In my opinion, the reason this book is so much better than traditional resources on the subject is that the author adheres to a few basic principles that I find fundamental to learning.
From the author:
"About this book
This book is designed to be easy to follow. I avoid big leaps of thought. Any time a new concept is introduced, I explain it right away or tell you when I’ll explain it. Core concepts are reinforced with exercises and multiple explanations so that you can check your assumptions and make sure you’re following along.
I lead with examples. Instead of writing symbol soup, my goal is to make it easy for you to visualize these concepts. I also think we learn best by being able to recall something we already know, and examples make recall easier. So when you’re trying to remember the difference between arrays and linked lists (explained in chapter 2), you can just think about getting seated for a movie. Also, at the risk of stating the obvious, I’m a visual learner. This book is chock-full of images.

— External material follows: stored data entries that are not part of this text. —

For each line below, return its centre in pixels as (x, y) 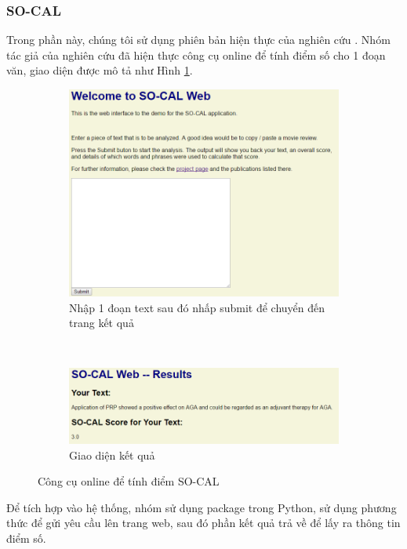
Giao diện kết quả (112, 454)
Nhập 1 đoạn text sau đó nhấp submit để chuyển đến (197, 307)
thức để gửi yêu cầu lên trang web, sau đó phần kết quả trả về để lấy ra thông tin (203, 523)
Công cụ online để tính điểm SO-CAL (129, 481)
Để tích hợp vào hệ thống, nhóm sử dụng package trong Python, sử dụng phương (202, 507)
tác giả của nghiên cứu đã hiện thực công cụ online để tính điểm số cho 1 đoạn (196, 55)
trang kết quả (102, 323)
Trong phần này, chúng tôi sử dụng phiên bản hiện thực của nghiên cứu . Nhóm (198, 40)
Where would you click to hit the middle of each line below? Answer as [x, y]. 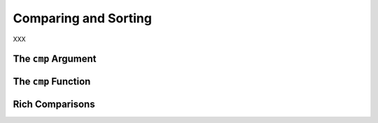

The contents of the book are carefully curated. There’s no need to write a book that covers every sorting algorithm—that’s why we have Wikipedia and Khan Academy. All the algorithms I’ve included are practical. I’ve found them useful in my job as a so ware engineer, and they provide a good foundation for more complex topics."
The book starts with simple concrete examples and then moves towards abstraction. Most books on the subject start with abstract mathematical equations (symbol soup as the author calls it) and then move towards concrete implementations (or just stay with abstract proofs). That is approach is completely backwards to me, but perhaps it works well for others.